» Required work
Please show every line in the entries below that includes the word "docker".

-- Opening Marker --

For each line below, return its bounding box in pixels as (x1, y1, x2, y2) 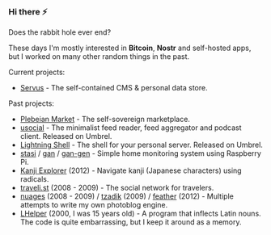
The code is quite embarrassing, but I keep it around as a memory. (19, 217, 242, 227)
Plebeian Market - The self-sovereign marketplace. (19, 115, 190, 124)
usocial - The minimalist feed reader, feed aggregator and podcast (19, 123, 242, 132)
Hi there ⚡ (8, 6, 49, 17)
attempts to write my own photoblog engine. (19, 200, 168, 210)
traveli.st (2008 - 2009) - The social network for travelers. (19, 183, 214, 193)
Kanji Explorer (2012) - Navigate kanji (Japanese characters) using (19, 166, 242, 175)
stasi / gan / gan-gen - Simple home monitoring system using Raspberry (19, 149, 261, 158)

-- Closing Marker --
-- Opening Marker --

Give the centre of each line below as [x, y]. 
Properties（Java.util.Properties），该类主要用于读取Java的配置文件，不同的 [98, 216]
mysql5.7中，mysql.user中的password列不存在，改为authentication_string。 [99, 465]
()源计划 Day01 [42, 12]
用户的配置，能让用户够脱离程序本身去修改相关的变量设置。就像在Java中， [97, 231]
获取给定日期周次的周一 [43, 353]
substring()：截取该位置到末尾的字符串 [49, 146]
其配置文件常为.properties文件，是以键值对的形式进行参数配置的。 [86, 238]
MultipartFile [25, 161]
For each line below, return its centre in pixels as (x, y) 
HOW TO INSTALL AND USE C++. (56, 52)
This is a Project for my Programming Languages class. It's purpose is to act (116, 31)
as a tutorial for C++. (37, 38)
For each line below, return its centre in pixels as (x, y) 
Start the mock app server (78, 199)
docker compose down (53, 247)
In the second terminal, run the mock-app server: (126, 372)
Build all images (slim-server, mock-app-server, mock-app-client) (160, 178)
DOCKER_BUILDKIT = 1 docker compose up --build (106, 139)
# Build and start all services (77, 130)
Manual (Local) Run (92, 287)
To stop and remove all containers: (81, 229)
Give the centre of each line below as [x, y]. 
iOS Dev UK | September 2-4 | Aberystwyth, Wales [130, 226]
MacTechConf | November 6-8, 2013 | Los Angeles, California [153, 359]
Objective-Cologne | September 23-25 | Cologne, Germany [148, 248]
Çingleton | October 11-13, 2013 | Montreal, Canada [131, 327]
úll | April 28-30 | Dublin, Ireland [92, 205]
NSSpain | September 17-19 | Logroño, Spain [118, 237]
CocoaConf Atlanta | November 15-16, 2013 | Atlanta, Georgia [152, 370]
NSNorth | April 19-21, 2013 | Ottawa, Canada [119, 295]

-- Closing Marker --
-- Opening Marker --

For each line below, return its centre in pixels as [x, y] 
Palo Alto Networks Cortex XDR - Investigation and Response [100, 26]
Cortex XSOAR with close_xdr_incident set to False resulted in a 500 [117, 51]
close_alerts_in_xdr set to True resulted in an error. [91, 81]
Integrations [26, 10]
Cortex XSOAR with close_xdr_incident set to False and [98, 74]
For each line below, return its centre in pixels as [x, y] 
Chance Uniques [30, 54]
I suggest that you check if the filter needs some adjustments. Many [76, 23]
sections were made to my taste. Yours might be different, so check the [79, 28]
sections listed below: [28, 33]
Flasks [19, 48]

-- Closing Marker --

» Response
docker compose down (53, 247)
DOCKER_BUILDKIT = 1 docker compose up --build (106, 139)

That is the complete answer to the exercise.